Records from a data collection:
#####

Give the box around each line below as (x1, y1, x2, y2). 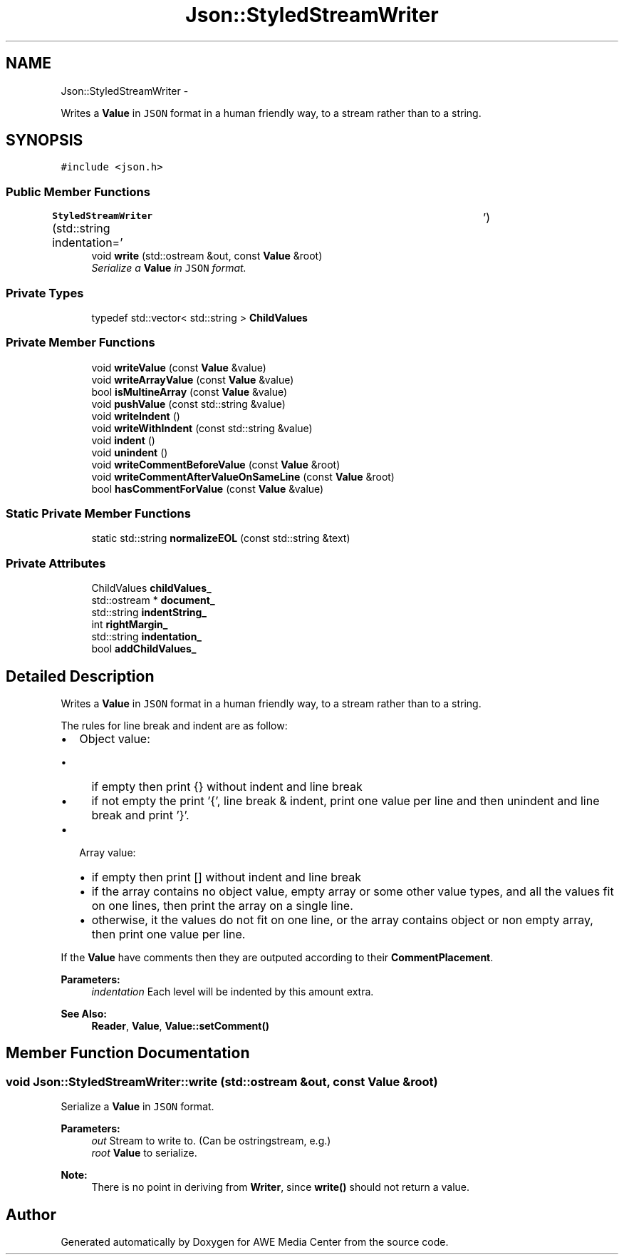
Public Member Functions (6, 184, 150, 199)
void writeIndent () (91, 409, 180, 422)
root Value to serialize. (91, 1147, 197, 1159)
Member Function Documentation (6, 1044, 250, 1062)
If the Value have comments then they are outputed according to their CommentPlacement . (61, 951, 494, 964)
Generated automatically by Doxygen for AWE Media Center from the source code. (61, 1236, 449, 1249)
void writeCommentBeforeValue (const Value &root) (91, 458, 340, 471)
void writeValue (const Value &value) (91, 361, 266, 374)
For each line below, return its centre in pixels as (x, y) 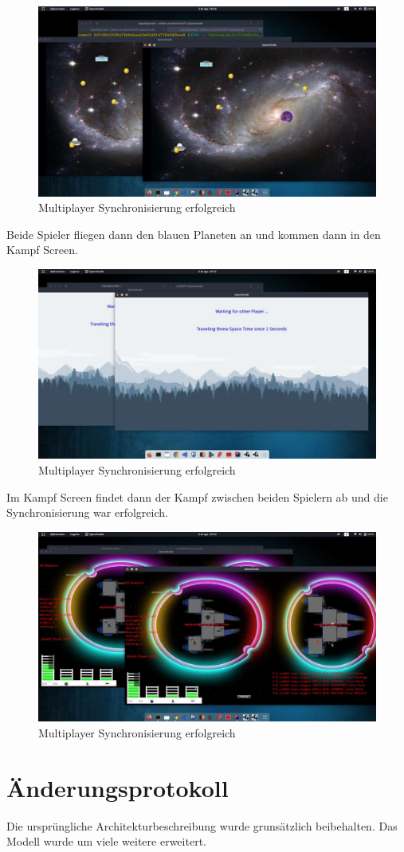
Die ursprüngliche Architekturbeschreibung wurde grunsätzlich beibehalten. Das (202, 825)
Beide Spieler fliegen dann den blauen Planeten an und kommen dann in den (194, 234)
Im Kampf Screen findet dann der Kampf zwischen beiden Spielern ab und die (197, 496)
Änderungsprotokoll (118, 787)
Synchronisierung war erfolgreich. (87, 512)
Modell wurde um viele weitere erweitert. (106, 841)

#####

REQUIREMENT: Give the entries above again word for word, without the pictures.

ANSWER BOX:
Give the box around each line below as (x1, y1, x2, y2). 
Public Member Functions (6, 184, 150, 199)
void writeIndent () (91, 409, 180, 422)
root Value to serialize. (91, 1147, 197, 1159)
Member Function Documentation (6, 1044, 250, 1062)
If the Value have comments then they are outputed according to their CommentPlacement . (61, 951, 494, 964)
Generated automatically by Doxygen for AWE Media Center from the source code. (61, 1236, 449, 1249)
void writeCommentBeforeValue (const Value &root) (91, 458, 340, 471)
void writeValue (const Value &value) (91, 361, 266, 374)
For each line below, return its centre in pixels as (x, y) 
Die ursprüngliche Architekturbeschreibung wurde grunsätzlich beibehalten. Das (202, 825)
Beide Spieler fliegen dann den blauen Planeten an und kommen dann in den (194, 234)
Im Kampf Screen findet dann der Kampf zwischen beiden Spielern ab und die (197, 496)
Änderungsprotokoll (118, 787)
Synchronisierung war erfolgreich. (87, 512)
Modell wurde um viele weitere erweitert. (106, 841)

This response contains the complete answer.